À Kolwezi, les marchands exerçant au marché Muyej disent vivre dans l’incertitude. Mercredi, ils ont été surpris par le début des travaux de clôture du site, sans préavis officiel ni explication claire des autorités.

Selon plusieurs vendeurs rencontrés sur place, des sujets indiens, accompagnés de militaires, auraient procédé à la pose de tôles métalliques autour du marché. Cette opération a provoqué l’inquiétude de plusieurs familles qui dépendent directement de cette activité commerciale.

Maman Astrid, vendeuse de légumes depuis la création du marché, dit ne pas savoir où aller. Veuve et mère de cinq enfants, elle affirme vivre grâce à son petit commerce et à un salon de coiffure installé devant le marché.

« Je paie la maison et je scolarise mes enfants grâce à ce travail. Maintenant, si on nous demande de partir, nous irons où ? Nous demandons aux autorités d’avoir un cœur », a-t-elle déclaré.

D’autres vendeurs demandent également aux autorités de leur indiquer un nouvel espace où ils pourront poursuivre leurs activités en toute tranquillité.

Pour l’instant, ni le secrétaire ni le président du marché ne disent connaître les raisons exactes de cette opération.
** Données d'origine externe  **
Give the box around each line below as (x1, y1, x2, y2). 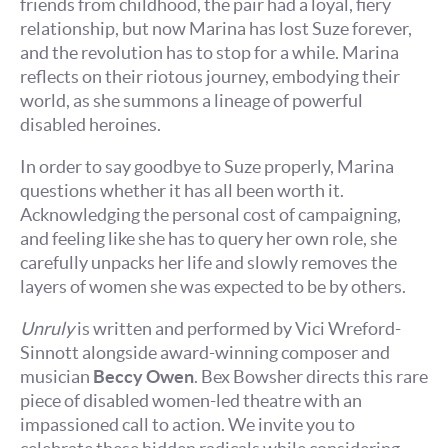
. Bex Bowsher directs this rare (194, 366, 428, 388)
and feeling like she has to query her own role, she (20, 228, 397, 250)
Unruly (20, 318, 74, 340)
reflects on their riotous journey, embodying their (20, 66, 400, 88)
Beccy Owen (93, 366, 194, 388)
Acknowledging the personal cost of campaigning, (20, 204, 401, 226)
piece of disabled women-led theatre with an (20, 390, 362, 412)
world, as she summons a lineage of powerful (20, 90, 363, 112)
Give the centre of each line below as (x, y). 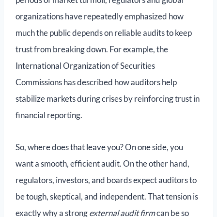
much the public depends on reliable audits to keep (104, 33)
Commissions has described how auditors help (96, 82)
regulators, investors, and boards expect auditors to (106, 180)
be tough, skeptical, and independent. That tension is (107, 197)
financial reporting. (49, 115)
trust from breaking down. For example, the (92, 49)
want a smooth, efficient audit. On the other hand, (102, 164)
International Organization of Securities (85, 66)
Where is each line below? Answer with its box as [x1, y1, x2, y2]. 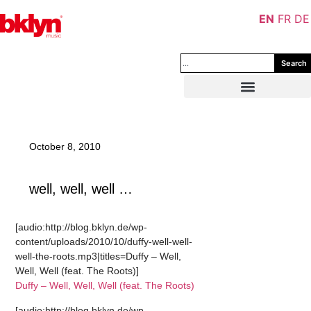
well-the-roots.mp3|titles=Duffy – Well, [15, 251, 182, 262]
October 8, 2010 [29, 141, 101, 152]
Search [281, 58, 307, 68]
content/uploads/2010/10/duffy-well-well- [15, 236, 193, 248]
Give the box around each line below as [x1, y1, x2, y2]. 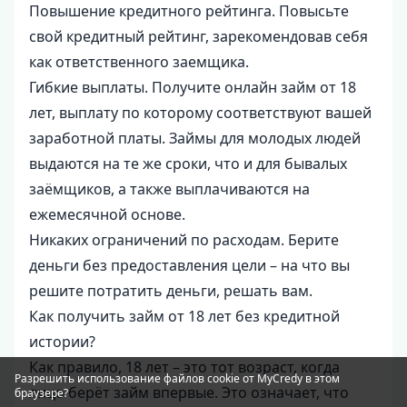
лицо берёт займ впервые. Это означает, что [29, 382, 349, 402]
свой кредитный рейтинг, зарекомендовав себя [29, 26, 368, 46]
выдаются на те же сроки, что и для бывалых [29, 154, 347, 174]
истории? [29, 332, 95, 352]
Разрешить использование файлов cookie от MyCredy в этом [15, 371, 340, 386]
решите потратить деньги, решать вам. [29, 281, 313, 301]
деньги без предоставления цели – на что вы [29, 255, 350, 275]
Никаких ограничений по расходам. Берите [29, 230, 339, 250]

Un groupe de vendeurs s’est rendu au gouvernorat de province pour obtenir des explications. Ils affirment avoir été orientés vers le ministère provincial des Infrastructures, sans obtenir de réponse claire.
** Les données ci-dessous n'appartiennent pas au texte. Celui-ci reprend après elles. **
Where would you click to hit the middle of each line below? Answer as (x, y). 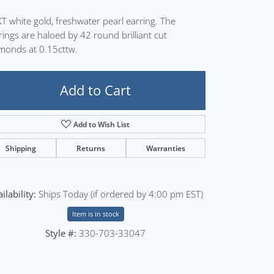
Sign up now (136, 13)
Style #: (61, 233)
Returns (91, 148)
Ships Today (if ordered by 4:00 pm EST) (121, 194)
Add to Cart (95, 90)
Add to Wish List (102, 124)
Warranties (165, 148)
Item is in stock (95, 213)
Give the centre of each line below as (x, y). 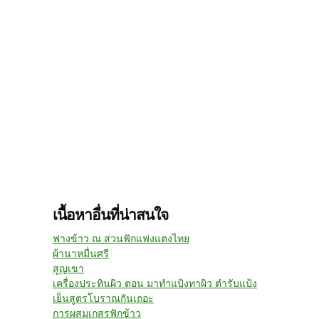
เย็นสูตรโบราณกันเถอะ (103, 299)
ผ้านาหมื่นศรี (81, 254)
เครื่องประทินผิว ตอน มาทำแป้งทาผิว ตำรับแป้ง (155, 284)
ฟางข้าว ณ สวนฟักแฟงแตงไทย (121, 239)
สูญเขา (68, 269)
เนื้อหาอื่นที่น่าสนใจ (110, 215)

Sur place, plusieurs questions restent sans réponse : qui a autorisé la clôture du marché ? S’agit-il d’une occupation jugée illégale ou d’un projet de modernisation ?

Selon certaines sources locales, le gouvernement provincial envisagerait de moderniser ce site. Mais jusqu’à présent, aucune communication officielle n’a été faite pour rassurer les marchands ou expliquer les contours du projet.

Après les polémiques autour d’autres espaces publics à Kolwezi, le dossier du marché Muyej vient relancer le débat sur la gestion du foncier, la modernisation urbaine et la protection des petits commerçants au Lualaba.